The Project vs. Product Trap
Most internal builds are treated as projects that come with a corresponding endpoint. But software development never ends. Vendors live in a product mindset because their survival depends on it. Security teams don’t.
What Vendors Do Better
Simply put: modern security vendors have the advantage of scale and focus.
Even a small vendor with a dedicated team of six to ten engineers refining a threat modeling tool will outpace a lone in-house developer every time. They learn from hundreds of customers, ship improvements faster, and maintain integrations across ever-changing ecosystems.
Buying also provides flexibility. If a product stagnates, you can switch. If the market evolves, you can adapt. When you build, you’re stuck maintaining yesterday’s ideas.
The Real Work: Connecting, Not Rebuilding
The most impactful security teams today don’t spend their cycles reinventing commodity tools. They spend them stitching great tools together.
They automate with APIs and LLMs, integrate systems to make findings more actionable, and focus on reducing dwell time and hardening identity controls. That’s the work that moves the needle; not maintaining a homegrown ticketing pipeline or endpoint agent.

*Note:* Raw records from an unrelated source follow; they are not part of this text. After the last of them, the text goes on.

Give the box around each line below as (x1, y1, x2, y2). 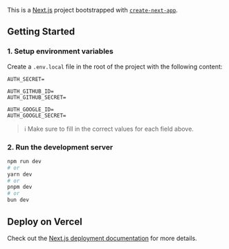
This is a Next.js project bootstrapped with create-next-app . (7, 6, 178, 14)
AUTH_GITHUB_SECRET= (7, 93, 67, 101)
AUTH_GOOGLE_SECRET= (7, 112, 67, 119)
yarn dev (7, 171, 33, 178)
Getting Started (7, 26, 75, 37)
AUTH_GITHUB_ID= (7, 88, 54, 95)
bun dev (7, 196, 30, 203)
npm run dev (7, 158, 42, 165)
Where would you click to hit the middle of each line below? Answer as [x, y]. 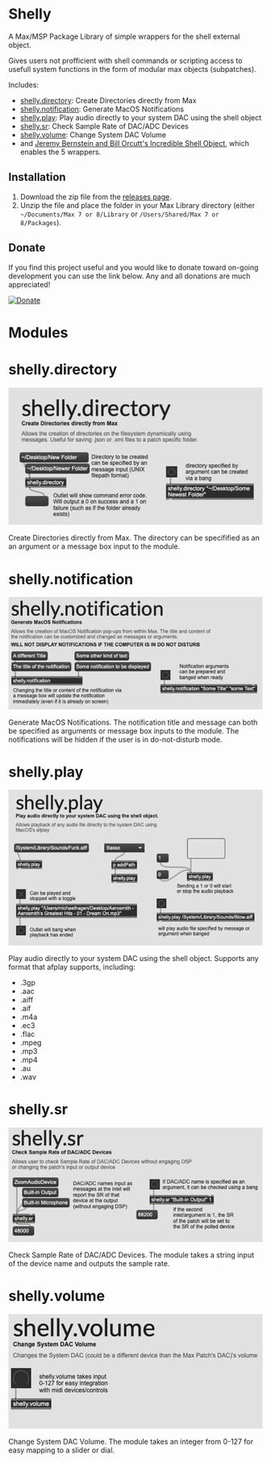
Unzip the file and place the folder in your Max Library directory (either [138, 205]
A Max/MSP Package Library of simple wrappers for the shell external [124, 36]
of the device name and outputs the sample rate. [89, 1264]
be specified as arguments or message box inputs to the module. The [124, 730]
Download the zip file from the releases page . [96, 196]
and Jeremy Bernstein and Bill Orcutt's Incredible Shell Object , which [135, 143]
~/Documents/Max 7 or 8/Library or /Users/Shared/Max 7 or [119, 214]
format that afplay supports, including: [72, 967]
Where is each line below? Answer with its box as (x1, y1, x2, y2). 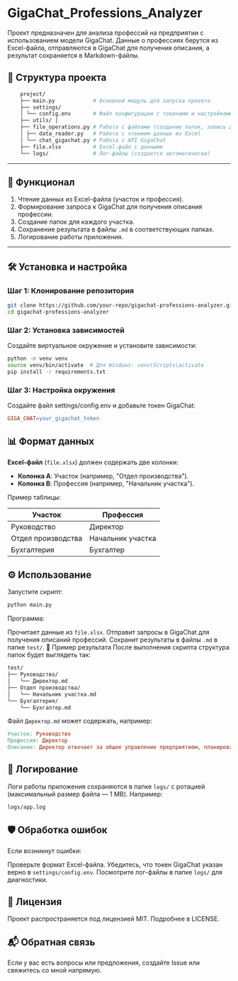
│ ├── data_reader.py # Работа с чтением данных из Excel (20, 130, 201, 137)
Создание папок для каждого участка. (17, 218, 135, 226)
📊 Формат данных (7, 435, 94, 448)
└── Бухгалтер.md (20, 704, 72, 711)
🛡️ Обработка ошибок (7, 824, 108, 836)
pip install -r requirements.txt (7, 368, 106, 376)
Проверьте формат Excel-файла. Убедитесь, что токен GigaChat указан (7, 860, 223, 869)
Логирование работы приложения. (17, 233, 124, 241)

Conclusion: Build When You Must, Buy When You Can
Building feels like control. Buying feels like compromise. But in reality, buying often means freedom: freedom to focus on the work that truly matters, and to deploy your people where they add the most value.
Security teams should only build when trust demands it, when the market hasn’t caught up yet, or when the problem is uniquely theirs.
Everything else? Buy it, integrate it, and move on to the next high-value problem. Because the real risk isn’t trusting a vendor. It’s wasting brilliant engineers on non-unique work.